Under the simple skin of Uber lies complexity you may not have considered: the logistics of predicting how long it will take rides (or meals) to arrive, setting pricing and even where to wait to give a driver the best odds of finding you for pick-up.
Underlying those decisions is machine learning, using computers to find patterns and make predictions without explicitly programming them to do so.
And that very important job falls to Danny Lange, a Danish-born researcher who joined the ride-hailing giant 11 months ago after a nearly two-year stint leading machine learning efforts for Amazon Web Services. Before that, Lange wrangled big data for Microsoft and even launched a Silicon Valley startup.
He heads a growing team of researchers in San Francisco and Seattle. Uber opened an engineering office in Seattle last year, and that office now houses about 150 people working on machine learning, as well as product engineering and operations.
GeekWire caught up with Lange recently to talk about how Uber uses machine learning. Here are edited excerpts from the conversation.
Q: Thanks for chatting with us. Can you start by saying a bit about how Uber is using machine learning?
Lange: My team and I are making machine learning available as a service to everyone in the company. Traditionally, a company would hire Ph.D.’s and data scientists, and each team would have to figure out its own algorithms. We’re creating a way to access machine learning just using web interfaces, APIs and SDKs (software development kits). Our customers inside the company can expect this service to run 24/7 for them, with no need to become specialists in machine learning themselves.
Q: How widely is machine learning being used within Uber?
Lange: Many of program teams are using it, including Uber Eats (a food delivery service), UberX (the basic ride-hailing service), UberPOOL (a ride-sharing variant on UberX), and Uber Maps (an as-yet unreleased service). For example, Uber Eats uses machine learning to estimate the delivery time for your meals. We went from a finite approach — where you compute the time using the distance between you and the restaurant, the average speed and the time to prepare the meal — to taking the delivery times for thousands and thousands of meals and basing the prediction on that. Overnight, that improved our estimates by 26 percent.
Q: What are some other examples of machine learning underlying Uber’s services?
Lange: The ETA for Uber X rides. There’s no one sitting there saying: ‘There’s 7 miles between you and the car and it will take the car 14 minutes to get to you.’ It’s based on data from millions of trips, which lets us take into consideration normal patterns that occur day after day. Also, sometimes the Uber app will advise customers to move a few yards to or around a corner for pick-up. That’s done by an algorithm that detects patterns of successful pick-ups, versus those where there have been challenges. We use the experience of millions and millions of pick-ups. It’s something the system learns. And we’re now using machine learning to detect fraud, such as account take-overs and stolen credit cards.

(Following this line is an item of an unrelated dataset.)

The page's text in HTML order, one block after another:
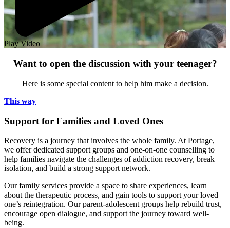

Q: What technologies underlie Uber’s machine learning?
Lange: We offer about 10 different algorithms, including boosted trees, linear learners and neural networks. We give our internal customers the benefit of taking the algorithm that suits their problems best.
Q. How would Uber be different if it had no machine learning? Would it be able to function as a company?
Lange: I actually don’t think so. The concept of machine learning is that we have this constant feedback loop and we learn every day from it.
Q: Why don’t you just use the machine-learning services you built for Amazon Web Services?
Lange: We have lots of special needs. We have scale issues and challenges around being a global service. We run our own data centers and built a lot of the apps ourselves.
Q: Machine learning is very compute- and data-intensive. Does Uber use any public-cloud services at all, or any external data?
Lange: To some extent (we use cloud computing), but most of what we’re doing is in-house. All the data we use is internal.
Q: Are you building on what you created at AWS, or have you gone in a different direction?
Lange: We are pursuing an open-source path. We’re using Hadoop (massively distributed computing technology), Spark (a large-scale data processing engine from Apache) and MLLib (a scalable machine-learning library). We have created a centralized repository of data, so if you’re launching a new service within Uber, you can use this data that has been gathered from other services and bootstrap yours.